■ GIVEN INFORMATION:
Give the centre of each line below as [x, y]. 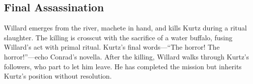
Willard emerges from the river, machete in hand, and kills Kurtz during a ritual [126, 28]
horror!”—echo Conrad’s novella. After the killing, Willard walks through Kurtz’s [126, 56]
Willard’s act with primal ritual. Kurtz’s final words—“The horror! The [112, 47]
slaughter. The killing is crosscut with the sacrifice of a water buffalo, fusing [118, 37]
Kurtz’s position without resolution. [58, 76]
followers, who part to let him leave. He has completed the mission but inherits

■ EXERCISE: Pictures do not belong in the copy. Repeat only the lines from the top of the records through the line containing "Kurtz’s [126, 56]".

■ RESPONSE AREA:
Give the centre of each line below as [x, y]. 
Willard emerges from the river, machete in hand, and kills Kurtz during a ritual [126, 28]
horror!”—echo Conrad’s novella. After the killing, Willard walks through Kurtz’s [126, 56]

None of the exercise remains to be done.